◆ Activity ◆
Your task is to return the span of lines beginning at the one with "with a larger" and ending at the last line of the data, exactly as it stands.

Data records

--------------------------------------------------

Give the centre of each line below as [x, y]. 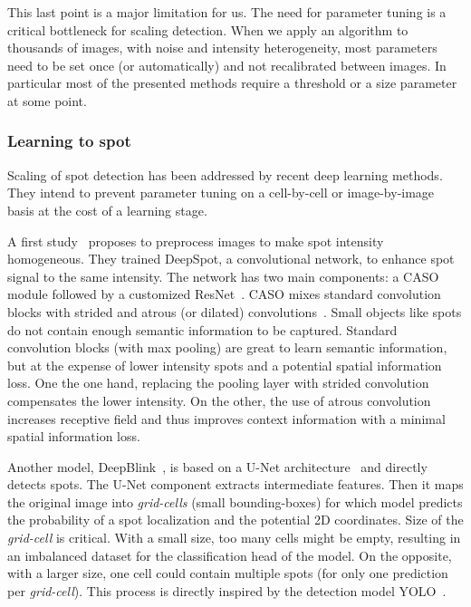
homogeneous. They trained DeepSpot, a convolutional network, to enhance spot [231, 259]
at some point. [47, 100]
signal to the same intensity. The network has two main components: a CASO [223, 276]
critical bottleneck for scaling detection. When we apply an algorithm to [208, 29]
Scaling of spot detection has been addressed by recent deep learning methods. [225, 174]
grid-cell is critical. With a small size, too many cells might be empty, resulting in [234, 538]
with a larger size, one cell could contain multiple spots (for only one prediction [228, 573]
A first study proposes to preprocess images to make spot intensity [196, 241]

--------------------------------------------------

◆ Task response ◆
with a larger size, one cell could contain multiple spots (for only one prediction [228, 573]
A first study proposes to preprocess images to make spot intensity [196, 241]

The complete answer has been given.